Source data:
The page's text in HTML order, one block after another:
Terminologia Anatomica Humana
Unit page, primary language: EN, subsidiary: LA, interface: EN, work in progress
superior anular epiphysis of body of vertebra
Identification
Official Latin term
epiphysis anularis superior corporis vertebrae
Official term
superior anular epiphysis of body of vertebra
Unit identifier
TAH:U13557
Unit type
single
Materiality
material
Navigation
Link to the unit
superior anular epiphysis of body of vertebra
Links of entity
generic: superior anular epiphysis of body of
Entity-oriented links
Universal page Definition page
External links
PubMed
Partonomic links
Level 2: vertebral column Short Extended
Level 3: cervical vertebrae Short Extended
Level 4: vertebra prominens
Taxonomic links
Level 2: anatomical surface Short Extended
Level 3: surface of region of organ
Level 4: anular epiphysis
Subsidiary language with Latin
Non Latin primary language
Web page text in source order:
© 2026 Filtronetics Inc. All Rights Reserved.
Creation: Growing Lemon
---
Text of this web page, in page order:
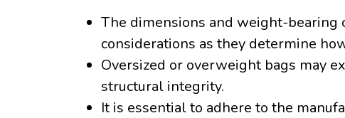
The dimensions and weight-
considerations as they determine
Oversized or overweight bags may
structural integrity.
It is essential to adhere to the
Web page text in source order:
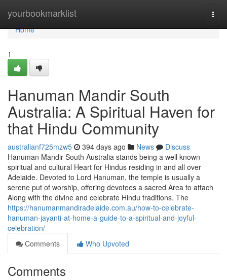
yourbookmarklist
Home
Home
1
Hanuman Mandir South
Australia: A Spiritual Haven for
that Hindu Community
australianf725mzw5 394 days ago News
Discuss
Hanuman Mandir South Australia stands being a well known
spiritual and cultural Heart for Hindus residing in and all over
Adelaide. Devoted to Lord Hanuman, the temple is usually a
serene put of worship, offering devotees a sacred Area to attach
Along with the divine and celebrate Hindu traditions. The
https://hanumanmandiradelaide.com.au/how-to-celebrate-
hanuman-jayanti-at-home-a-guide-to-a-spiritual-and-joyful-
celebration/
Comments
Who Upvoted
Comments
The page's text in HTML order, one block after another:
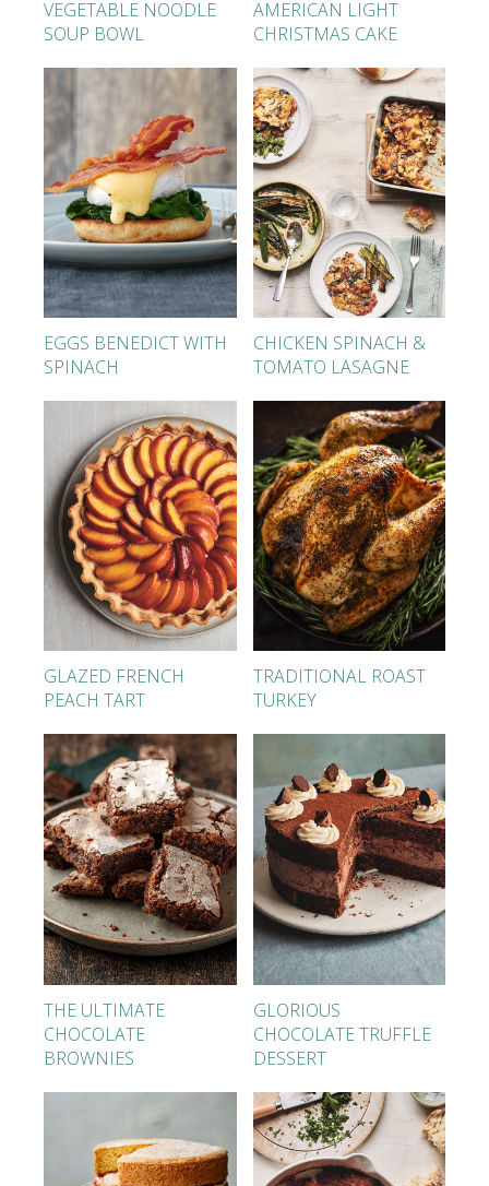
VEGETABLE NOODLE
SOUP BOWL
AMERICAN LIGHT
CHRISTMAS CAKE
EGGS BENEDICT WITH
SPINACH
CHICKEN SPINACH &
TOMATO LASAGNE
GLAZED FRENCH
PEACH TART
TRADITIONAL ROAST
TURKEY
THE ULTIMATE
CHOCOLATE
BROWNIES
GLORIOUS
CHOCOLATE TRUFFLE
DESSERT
* * *
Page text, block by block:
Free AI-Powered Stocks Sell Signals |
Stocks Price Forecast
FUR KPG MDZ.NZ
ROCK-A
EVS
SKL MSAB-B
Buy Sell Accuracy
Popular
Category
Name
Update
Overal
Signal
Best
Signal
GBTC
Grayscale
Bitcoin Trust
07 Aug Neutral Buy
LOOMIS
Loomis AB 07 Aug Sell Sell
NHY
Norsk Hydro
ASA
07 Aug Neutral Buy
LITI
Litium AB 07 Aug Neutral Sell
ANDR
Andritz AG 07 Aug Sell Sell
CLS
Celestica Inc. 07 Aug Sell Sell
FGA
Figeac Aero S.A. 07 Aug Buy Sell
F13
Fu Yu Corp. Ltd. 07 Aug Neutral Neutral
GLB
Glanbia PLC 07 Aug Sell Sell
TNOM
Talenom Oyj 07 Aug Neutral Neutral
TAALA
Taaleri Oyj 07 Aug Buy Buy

What the task asks: The exercise is to copy out every line above that has the word "celebrate" in it.

Solved problem:
Along with the divine and celebrate Hindu traditions. The
https://hanumanmandiradelaide.com.au/how-to-celebrate-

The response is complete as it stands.